Ferrie was discovered lying naked on his sofa with a sheet pulled over his head. Two typed suicide notes were found in his apartment. There were several empty medicine bottles on the table next to Ferrie's body. One of the drugs found in the apartment was Ploroid, a drug designed to greatly increase a person's metabolism. Garrison learned that with Ferrie's hypertension Ploroid could have caused him to die from a brain aneurism without leaving a trace (9:152; 19:163-167). What would the hyperactive Ferrie have been doing with a drug like Ploroid anyway?
Garrison suspected, and many assassination researchers have long believed, that someone forced Ferrie to swallow medicine from the bottles found on the nearby table, perhaps including the Ploroid. Recently disclosed photos from Ferrie's autopsy lend credence to this belief. The photos, made public in 1992, show bruises on the inside of Ferrie's mouth and gums, which suggest his mouth was forced shut, "perhaps to make him swallow something against his will" (9:153).
The day before he died, Ferrie purchased 100 thyroid tablets. However, when his body was discovered, they were nowhere to be found in his apartment. Researcher Frank Minyard theorizes that the killers may have mixed the pills into a solution and then forced it down Ferrie's throat with a tube. In this regard, it is interesting to note that one of the contusions visible in the autopsy photos of Ferrie's mouth is on the inside of the lower lip "where the tube may have struck during a struggle" (9:360 n 17).
To fully comprehend the unfair and distorted nature of Posner's attack on Jim Garrison, I would invite the reader to compare Posner's chapter on him with James DiEugenio's book DESTINY BETRAYED: JFK, CUBA, AND THE GARRISON CASE. DiEugenio certainly takes Garrison to task for his mistakes, but he also shows that Garrison was on the right track. DiEugenio makes extensive use of the Shaw trial transcripts and offers new insights into the case from recent interviews with important witnesses and former members of Garrison's staff.
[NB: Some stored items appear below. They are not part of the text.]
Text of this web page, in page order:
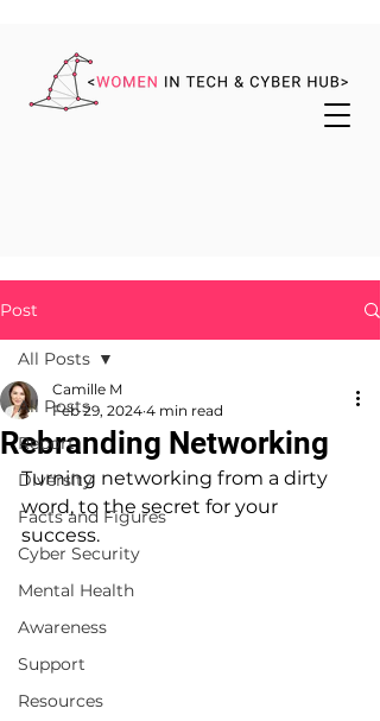
Post
All Posts
Report
Diversity
Facts and Figures
Cyber Security
Mental Health
Awareness
Support
Resources
All Posts
Rebranding Networking
Camille M
Feb 29, 2024 4 min read
Turning networking from a dirty
word, to the secret for your
success.
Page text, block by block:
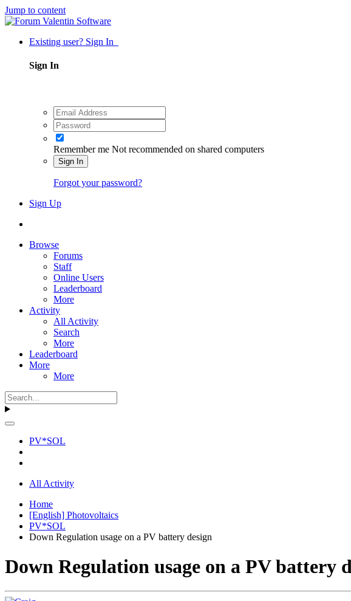
Jump to content
Existing user? Sign In
Sign In
Remember me Not recommended on shared computers
Sign In
Forgot your password?
Sign Up
Browse
Forums
Staff
Online Users
Leaderboard
More
Activity
All Activity
Search
More
Leaderboard
More
More
PV*SOL
All Activity
Home
[English] Photovoltaics
PV*SOL
Down Regulation usage on a PV battery design
Down Regulation usage on a PV battery
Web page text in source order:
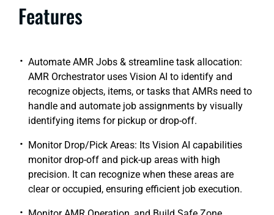
Features
Automate AMR Jobs & streamline task allocation:
AMR Orchestrator uses Vision AI to identify and
recognize objects, items, or tasks that AMRs need to
handle and automate job assignments by visually
identifying items for pickup or drop-off.
Monitor Drop/Pick Areas: Its Vision AI capabilities
monitor drop-off and pick-up areas with high
precision. It can recognize when these areas are
clear or occupied, ensuring efficient job execution.
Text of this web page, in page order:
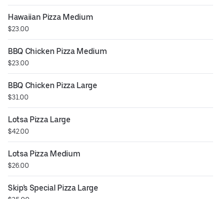
Hawaiian Pizza Medium
$23.00
BBQ Chicken Pizza Medium
$23.00
BBQ Chicken Pizza Large
$31.00
Lotsa Pizza Large
$42.00
Lotsa Pizza Medium
$26.00
Skip's Special Pizza Large
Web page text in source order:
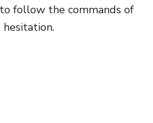
follow the commands of
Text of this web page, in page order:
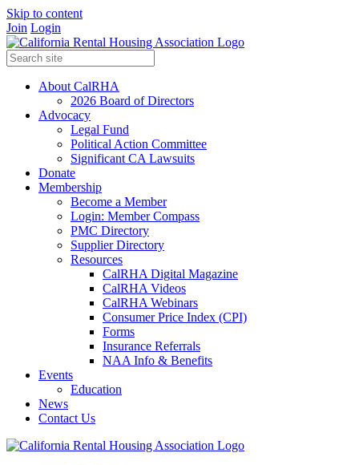
Skip to content
Join Login
About CalRHA
2026 Board of Directors
Advocacy
Legal Fund
Political Action Committee
Significant CA Lawsuits
Donate
Membership
Become a Member
Login: Member Compass
PMC Directory
Supplier Directory
Resources
CalRHA Digital Magazine
CalRHA Videos
CalRHA Webinars
Consumer Price Index (CPI)
Forms
Insurance Referrals
NAA Info & Benefits
Events
Education
News
Contact Us
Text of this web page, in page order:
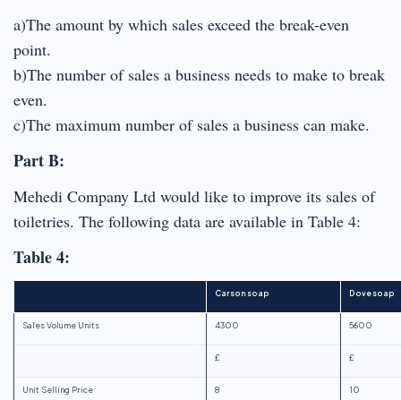
a)The amount by which sales exceed the break-even
point.
b)The number of sales a business needs to make to break
even.
c)The maximum number of sales a business can make.
Part B:
Mehedi Company Ltd would like to improve its sales of
toiletries. The following data are available in Table 4:
Table 4:
Carson soap Dove soap
Sales Volume Units 4300 5600
£ £
Unit Selling Price 8 10
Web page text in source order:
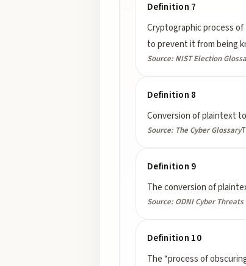
Definition 7
Cryptographic process of
to prevent it from being
Source: NIST Election
Definition 8
Conversion of plaintext
Source: The Cyber Glossary
Definition 9
The conversion of
Source: ODNI Cyber
Definition 10
The “process of
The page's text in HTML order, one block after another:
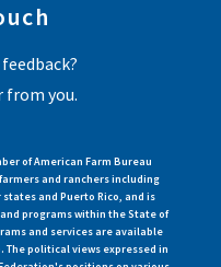
from you.
of American Farm Bureau
and ranchers including
and Puerto Rico, and is
programs within the State of
and services are available
The political views expressed in
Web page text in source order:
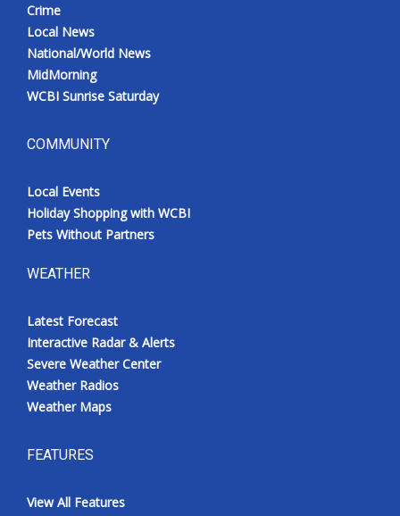
Crime
Local News
National/World News
MidMorning
WCBI Sunrise Saturday
COMMUNITY
Local Events
Holiday Shopping with WCBI
Pets Without Partners
WEATHER
Latest Forecast
Interactive Radar & Alerts
Severe Weather Center
Weather Radios
Weather Maps
FEATURES
View All Features
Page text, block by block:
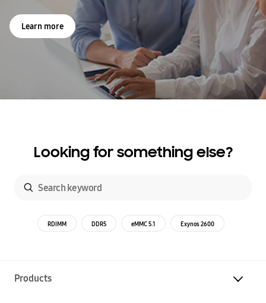
Learn more
Looking for something else?
RDIMM DDR5 eMMC 5.1 Exynos 2600
Products
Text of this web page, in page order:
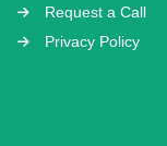
Request a Call
Privacy Policy
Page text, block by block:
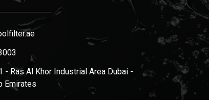
- Ras Al Khor Industrial Area Dubai -
Emirates
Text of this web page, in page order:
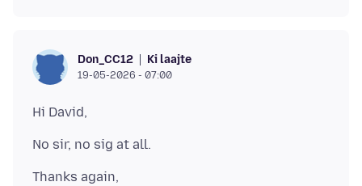
Don_CC12 Ki laajte
19-05-2026 - 07:00
Thanks again,
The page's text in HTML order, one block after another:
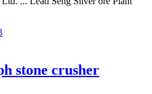
stone crusher
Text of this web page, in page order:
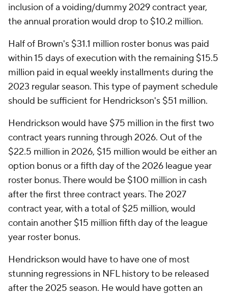
inclusion of a voiding/dummy 2029 contract year,
the annual proration would drop to $10.2 million.
Half of Brown's $31.1 million roster bonus was paid
within 15 days of execution with the remaining $15.5
million paid in equal weekly installments during the
2023 regular season. This type of payment schedule
should be sufficient for Hendrickson's $51 million.
Hendrickson would have $75 million in the first two
contract years running through 2026. Out of the
$22.5 million in 2026, $15 million would be either an
option bonus or a fifth day of the 2026 league year
roster bonus. There would be $100 million in cash
after the first three contract years. The 2027
contract year, with a total of $25 million, would
contain another $15 million fifth day of the league
year roster bonus.
Hendrickson would have to have one of most
stunning regressions in NFL history to be released
after the 2025 season. He would have gotten an
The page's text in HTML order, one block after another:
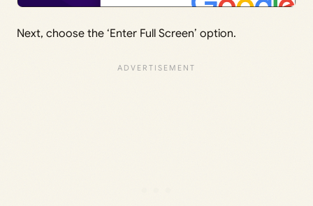
Next, choose the ‘Enter Full Screen’ option.
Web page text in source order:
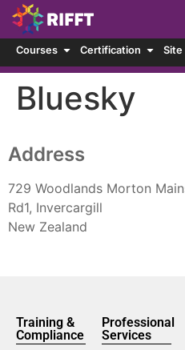
Courses Certification Site
Bluesky
Address
729 Woodlands Morton
Rd1, Invercargill
New Zealand
Training &
Compliance
Professional
Services
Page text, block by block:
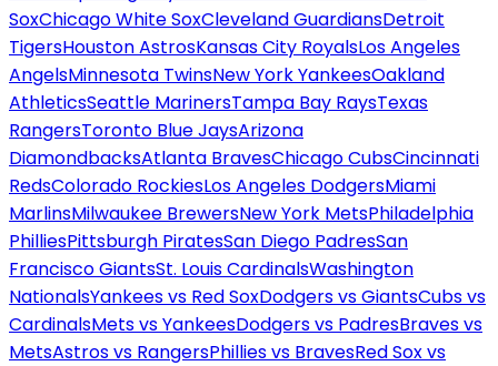
SoxChicago White SoxCleveland GuardiansDetroit
TigersHouston AstrosKansas City RoyalsLos Angeles
AngelsMinnesota TwinsNew York YankeesOakland
AthleticsSeattle MarinersTampa Bay RaysTexas
RangersToronto Blue JaysArizona
DiamondbacksAtlanta BravesChicago CubsCincinnati
RedsColorado RockiesLos Angeles DodgersMiami
MarlinsMilwaukee BrewersNew York MetsPhiladelphia
PhilliesPittsburgh PiratesSan Diego PadresSan
Francisco GiantsSt. Louis CardinalsWashington
NationalsYankees vs Red SoxDodgers vs GiantsCubs vs
CardinalsMets vs YankeesDodgers vs PadresBraves vs
MetsAstros vs RangersPhillies vs BravesRed Sox vs

Published in 1992, DESTINY BETRAYED is fully documented, with upwards of 1,000 notes and an extensive bibliography. Henry Hurt, Carl Oglesby, and Jim Marrs have also written worthwhile analyses of Garrison's investigation (71:261-307; 7:271-292; 5:494-515).
Oswald and David Ferrie
Posner knows it is crucial for his case that he prove that Oswald was not associated with David Ferrie, "since Ferrie had extensive anti-Castro Cuban contacts and also did some work for an attorney for Carlos Marcello. . . ." (6:142). After all, one would hardly expect the supposedly left-wing Oswald to be associating with the likes of David Ferrie. Not only was Ferrie reportedly a CIA contact, but he was heavily involved in CIA-backed anti-Castro operations and had close ties to right-wing Mafia kingfish Carlos Marcello. And Ferrie made no secret of his passionate hatred of Kennedy. On one occasion, Ferrie was heard to remark that Kennedy "ought to be shot" (28:174).
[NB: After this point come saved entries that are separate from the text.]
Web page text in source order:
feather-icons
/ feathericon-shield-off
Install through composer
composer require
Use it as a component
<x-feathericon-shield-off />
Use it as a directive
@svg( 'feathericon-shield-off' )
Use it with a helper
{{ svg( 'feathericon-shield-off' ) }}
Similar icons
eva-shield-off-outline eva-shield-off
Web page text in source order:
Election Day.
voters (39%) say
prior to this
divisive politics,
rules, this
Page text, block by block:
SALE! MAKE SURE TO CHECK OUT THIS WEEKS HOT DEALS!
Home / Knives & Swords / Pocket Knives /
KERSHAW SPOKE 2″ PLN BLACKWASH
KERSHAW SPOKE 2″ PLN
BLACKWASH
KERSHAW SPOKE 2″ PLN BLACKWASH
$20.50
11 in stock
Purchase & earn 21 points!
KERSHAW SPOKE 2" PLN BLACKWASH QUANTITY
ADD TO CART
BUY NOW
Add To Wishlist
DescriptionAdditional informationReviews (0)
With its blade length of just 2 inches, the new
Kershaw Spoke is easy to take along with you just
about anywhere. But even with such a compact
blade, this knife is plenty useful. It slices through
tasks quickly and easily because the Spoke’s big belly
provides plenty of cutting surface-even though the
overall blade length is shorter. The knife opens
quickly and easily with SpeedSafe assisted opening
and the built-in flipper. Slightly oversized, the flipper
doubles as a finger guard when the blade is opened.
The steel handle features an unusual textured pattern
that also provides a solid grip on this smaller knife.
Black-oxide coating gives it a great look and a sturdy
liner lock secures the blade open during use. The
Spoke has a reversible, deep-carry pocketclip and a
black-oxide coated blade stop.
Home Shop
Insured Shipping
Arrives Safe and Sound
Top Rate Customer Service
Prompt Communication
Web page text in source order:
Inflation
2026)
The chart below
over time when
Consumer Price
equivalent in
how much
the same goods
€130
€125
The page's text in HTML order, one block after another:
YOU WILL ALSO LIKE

So a Ferrie-Oswald relationship poses serious problems for Posner. Posner probably wouldn't mind linking Oswald to someone who expressed violent sentiments against JFK (even though Oswald, by all accounts, thought highly of the President), but he doesn't dare connect Oswald to Ferrie, for if Oswald was the Castro-loving ultra-leftist that Posner says he was, why on earth would he have been associating with a rabid right-winger who had ties to the Mafia and the CIA?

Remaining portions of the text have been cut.